Despite its high seed viability, rock elm regenerates poorly....
persistence of dormant terminal buds...... Emergent seedlings rarely
develop more than a single pair of leaves during the first growing
season due to this dormancy.

However under field conditions with competition....averaged only 27 cm
(10.6 in) in height 5 years after planting and only 52 cm (20.4 in) 10
years after planting in northern Wisconsin.
--- end quoting ---

I was expecting a species that grows almost as fast as American elm. It
seems not unreasonable to expect all species of elm to grow about the
same rate. That the metabolism within a specific species should all be
about the same.

This is making me suspicious that most endangered species of trees are
slow growing. That if a tree species is slow growing then its chances
of going extinct are that much greater.

This is bad news to me for I probably will not see my rock elm develop
into a "stand of trees" before I die.


Let me quote some more from pages 823-824 from the Silvics book on
Hardwoods.

--- quoting 823-824 in part ---

Most elms are considered difficult to root by means of cuttings.
However, leaf-bud cuttings, consisting of leaf blade, axillary bud, and
a shield of stem tissue, treated with a growth hormone and held under
constant mist on a rooting medium of sand or mica, produced satisfactory
results for several species of elm including rock elm (5).
--- end quoting ---

Hopefully I found something new and good on cuttings.
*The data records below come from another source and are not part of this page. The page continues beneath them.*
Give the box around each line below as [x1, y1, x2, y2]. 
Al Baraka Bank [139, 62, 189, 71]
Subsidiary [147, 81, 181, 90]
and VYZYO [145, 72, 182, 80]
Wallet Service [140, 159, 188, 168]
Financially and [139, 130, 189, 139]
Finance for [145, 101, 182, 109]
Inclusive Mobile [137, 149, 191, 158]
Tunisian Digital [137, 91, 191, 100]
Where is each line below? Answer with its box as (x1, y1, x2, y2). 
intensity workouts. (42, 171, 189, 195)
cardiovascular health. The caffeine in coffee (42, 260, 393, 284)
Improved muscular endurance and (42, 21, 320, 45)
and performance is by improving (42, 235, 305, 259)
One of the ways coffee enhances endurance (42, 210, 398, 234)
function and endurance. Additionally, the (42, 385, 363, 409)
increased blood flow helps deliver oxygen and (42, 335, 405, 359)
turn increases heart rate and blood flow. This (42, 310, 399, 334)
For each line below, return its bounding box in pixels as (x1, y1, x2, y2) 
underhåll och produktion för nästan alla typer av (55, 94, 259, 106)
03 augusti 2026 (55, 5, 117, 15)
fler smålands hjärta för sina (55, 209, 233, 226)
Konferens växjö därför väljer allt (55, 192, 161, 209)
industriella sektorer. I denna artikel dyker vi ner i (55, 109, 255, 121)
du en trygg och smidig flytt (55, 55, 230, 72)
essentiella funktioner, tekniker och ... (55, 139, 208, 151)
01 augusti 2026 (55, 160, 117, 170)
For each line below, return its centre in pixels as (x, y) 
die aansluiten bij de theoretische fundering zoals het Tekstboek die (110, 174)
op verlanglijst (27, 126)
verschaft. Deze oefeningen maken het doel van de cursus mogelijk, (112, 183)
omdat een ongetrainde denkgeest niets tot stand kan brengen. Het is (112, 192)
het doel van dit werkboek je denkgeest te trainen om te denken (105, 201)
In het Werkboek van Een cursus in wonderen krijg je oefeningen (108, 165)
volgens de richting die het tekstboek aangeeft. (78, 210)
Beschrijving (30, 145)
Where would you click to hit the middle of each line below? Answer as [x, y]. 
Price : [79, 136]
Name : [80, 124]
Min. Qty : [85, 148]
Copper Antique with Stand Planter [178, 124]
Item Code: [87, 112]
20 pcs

I found this year
in April that my tomatoes and cucumbers prefered my light lamp during
the night more so than the sunlight from the window as my indoor
greenhouse. So that the seedlings grew more in the direction of the
light lamps than the daytime sunlight.

So this gave me an idea to try on the Rock Elm. I do not have a mist
apparatus but I do have a light lamp for most of the nighttime.

And so far it is great. Normally the cuttings start wilting and droop
and then lose their leaves. But so far, because of the constant light
lamp at nighttime my Rock Elm cuttings are not drooping nor wilting.
Instead the leaves are firm and upright.

So maybe it is this special dosage of light lamp that will make the
difference as to success or failure of these cuttings. Perhaps the vigor
of the leaves will coax the stem to root.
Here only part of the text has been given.